1. MUNICIPAL CORPORATIONS (§ 788*)-SIDEWALKS-DUTY TO MAINTAIN. A city owes to the traveling public the duty of exercising reasonable care to keep its sidewalks in a reasonably safe condition, but, in order to render it liable for injuries for failure to perform such duty, it must appear that the city knew, or had reasonable cause to know, of the defective condition of the walk for a sufficient length of time before the accident to enable it to put it in repair.

[Ed. Note.-For other cases, see Municipal Corporations, Cent. Dig. 88 1641-1643, 1646, 1652; Dec. Dig. § 788.*]

2. MUNICIPAL CORPORATIONS (§ 821*)-DEFECTIVE SIDEWALKS-GRATING-INJURY TO PEDESTRIAN-CONTRIBUTORY NEGLIGENCE.

A grating extending nearly across a sidewalk was defective in that the edge of one of the sections was elevated above the other where they joined.

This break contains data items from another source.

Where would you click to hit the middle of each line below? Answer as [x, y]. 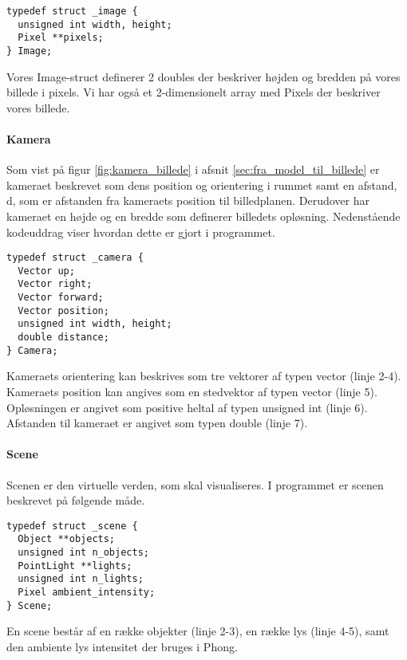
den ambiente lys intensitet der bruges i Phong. [122, 646]
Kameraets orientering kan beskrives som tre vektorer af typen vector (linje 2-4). [204, 376]
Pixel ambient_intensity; [87, 593]
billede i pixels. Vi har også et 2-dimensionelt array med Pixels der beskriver [194, 92]
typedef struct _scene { [72, 526]
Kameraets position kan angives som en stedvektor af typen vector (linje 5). [192, 392]
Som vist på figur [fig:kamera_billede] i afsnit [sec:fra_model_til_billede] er [193, 169]
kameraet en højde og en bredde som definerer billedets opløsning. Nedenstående [203, 216]
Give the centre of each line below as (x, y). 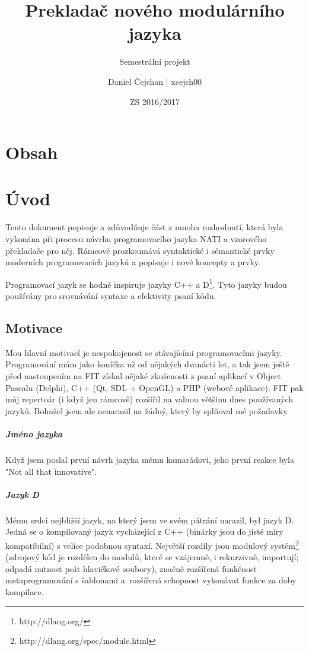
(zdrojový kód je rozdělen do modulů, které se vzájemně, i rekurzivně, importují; (152, 557)
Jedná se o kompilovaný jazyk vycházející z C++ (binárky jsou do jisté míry (144, 531)
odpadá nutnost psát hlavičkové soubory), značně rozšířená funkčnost (131, 568)
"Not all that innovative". (51, 471)
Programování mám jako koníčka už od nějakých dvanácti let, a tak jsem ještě (147, 364)
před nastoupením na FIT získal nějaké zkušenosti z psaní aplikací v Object (143, 376)
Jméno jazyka (34, 434)
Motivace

Plaintiff, a cripple who walked with crutches, was familiar with the grating and with its defective condition. On the occasion of his injury the sidewalk and the adjacent road were icy, and he undertook to cross the grating, in the way he had frequently done before, by getting a solid foothold as he approached it and then stepping or swinging over it on his crutches. In some manner he struck the end of one of his crutches against the elevated edge of one of the sections of the grating and fell and was injured. Held, that he was not guilty of contributory negligence as a matter of law.

[Ed. Note. For other cases, see Municipal Corporations, Cent. Dig. §§ 1745-1757; Dec. Dig. § 821.*]

In Error to the Circuit Court of the United States for the District of Minnesota; Charles A. Willard, Judge.

Action by Lute A. Stacy against the City of St. James. Judgment for plaintiff, and defendant brings error. Affirmed.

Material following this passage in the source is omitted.